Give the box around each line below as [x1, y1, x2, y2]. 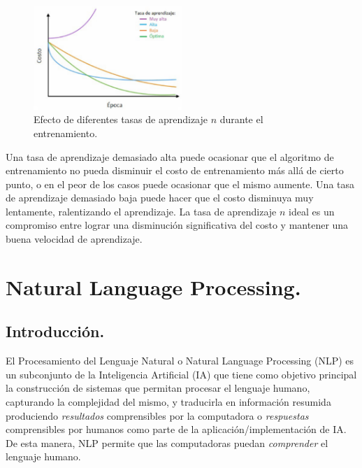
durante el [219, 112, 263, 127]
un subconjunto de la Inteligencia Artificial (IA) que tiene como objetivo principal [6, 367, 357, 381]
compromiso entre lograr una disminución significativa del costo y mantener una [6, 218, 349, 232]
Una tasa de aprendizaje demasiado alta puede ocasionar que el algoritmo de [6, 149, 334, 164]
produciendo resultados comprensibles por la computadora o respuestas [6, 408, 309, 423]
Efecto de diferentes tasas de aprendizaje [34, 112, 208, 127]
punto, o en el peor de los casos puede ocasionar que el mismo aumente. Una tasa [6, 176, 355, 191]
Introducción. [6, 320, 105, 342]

#####

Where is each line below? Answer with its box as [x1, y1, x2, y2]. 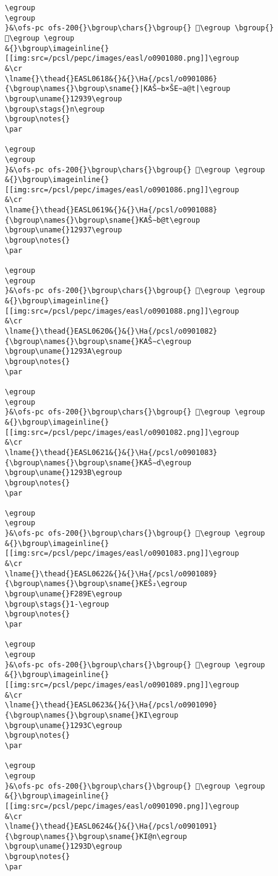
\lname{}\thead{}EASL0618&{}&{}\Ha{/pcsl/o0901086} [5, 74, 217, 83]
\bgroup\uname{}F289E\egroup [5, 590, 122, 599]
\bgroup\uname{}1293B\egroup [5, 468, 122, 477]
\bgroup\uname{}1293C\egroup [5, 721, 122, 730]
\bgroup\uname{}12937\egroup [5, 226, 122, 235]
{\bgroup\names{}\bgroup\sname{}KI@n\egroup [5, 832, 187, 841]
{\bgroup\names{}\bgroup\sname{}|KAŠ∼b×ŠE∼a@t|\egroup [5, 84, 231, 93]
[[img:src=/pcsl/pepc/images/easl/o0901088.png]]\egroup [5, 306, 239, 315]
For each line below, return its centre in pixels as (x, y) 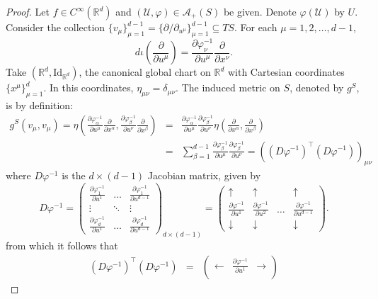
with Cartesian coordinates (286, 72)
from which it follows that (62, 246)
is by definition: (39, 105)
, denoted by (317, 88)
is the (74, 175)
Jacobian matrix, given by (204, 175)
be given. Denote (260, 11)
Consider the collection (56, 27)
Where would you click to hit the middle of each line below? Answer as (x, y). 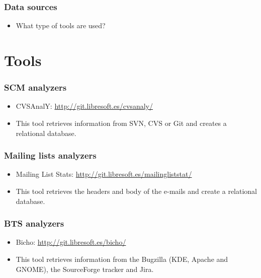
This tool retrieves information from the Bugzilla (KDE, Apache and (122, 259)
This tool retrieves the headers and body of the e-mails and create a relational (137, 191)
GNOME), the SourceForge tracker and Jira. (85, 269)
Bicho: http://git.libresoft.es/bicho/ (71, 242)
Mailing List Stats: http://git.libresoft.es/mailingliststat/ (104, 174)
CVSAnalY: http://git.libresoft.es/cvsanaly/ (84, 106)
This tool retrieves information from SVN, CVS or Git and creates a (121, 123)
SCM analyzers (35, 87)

#####

PROBLEM DESCRIPTION
Write down, word for word, the lines above from the one containing "compromiso entre lograr" through the one containing "Introducción. [6, 320, 105, 342]", both ends included.

RESPONSE TO THE EXERCISE
compromiso entre lograr una disminución significativa del costo y mantener una [6, 218, 349, 232]
Una tasa de aprendizaje demasiado alta puede ocasionar que el algoritmo de [6, 149, 334, 164]
produciendo resultados comprensibles por la computadora o respuestas [6, 408, 309, 423]
Efecto de diferentes tasas de aprendizaje [34, 112, 208, 127]
punto, o en el peor de los casos puede ocasionar que el mismo aumente. Una tasa [6, 176, 355, 191]
Introducción. [6, 320, 105, 342]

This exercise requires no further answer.